▸ PROBLEM STATEMENT
Output exactly, please, the lines of the records below from the one containing "6- Imagen y" through the final line.
(RECORDS PROVIDED begins)
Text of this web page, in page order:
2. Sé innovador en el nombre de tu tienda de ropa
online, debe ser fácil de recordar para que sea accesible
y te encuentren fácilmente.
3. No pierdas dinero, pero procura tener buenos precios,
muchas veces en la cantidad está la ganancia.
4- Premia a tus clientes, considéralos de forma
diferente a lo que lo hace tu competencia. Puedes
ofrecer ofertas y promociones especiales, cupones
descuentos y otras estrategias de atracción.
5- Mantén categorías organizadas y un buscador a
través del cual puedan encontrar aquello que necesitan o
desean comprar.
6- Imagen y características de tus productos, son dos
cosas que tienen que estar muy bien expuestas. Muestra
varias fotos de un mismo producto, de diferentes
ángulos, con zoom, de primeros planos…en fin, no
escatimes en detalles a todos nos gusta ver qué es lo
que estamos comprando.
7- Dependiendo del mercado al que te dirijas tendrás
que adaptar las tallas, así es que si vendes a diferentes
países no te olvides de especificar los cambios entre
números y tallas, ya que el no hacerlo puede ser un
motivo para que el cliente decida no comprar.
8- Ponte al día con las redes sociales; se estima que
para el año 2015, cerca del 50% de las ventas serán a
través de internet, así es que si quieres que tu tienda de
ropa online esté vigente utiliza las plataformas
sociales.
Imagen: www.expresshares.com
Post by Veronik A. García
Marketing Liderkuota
(RECORDS PROVIDED ends)
▸ PROBLEM SOLUTION
6- Imagen y características de tus productos, son dos
cosas que tienen que estar muy bien expuestas. Muestra
varias fotos de un mismo producto, de diferentes
ángulos, con zoom, de primeros planos…en fin, no
escatimes en detalles a todos nos gusta ver qué es lo
que estamos comprando.
7- Dependiendo del mercado al que te dirijas tendrás
que adaptar las tallas, así es que si vendes a diferentes
países no te olvides de especificar los cambios entre
números y tallas, ya que el no hacerlo puede ser un
motivo para que el cliente decida no comprar.
8- Ponte al día con las redes sociales; se estima que
para el año 2015, cerca del 50% de las ventas serán a
través de internet, así es que si quieres que tu tienda de
ropa online esté vigente utiliza las plataformas
sociales.
Imagen: www.expresshares.com
Post by Veronik A. García
Marketing Liderkuota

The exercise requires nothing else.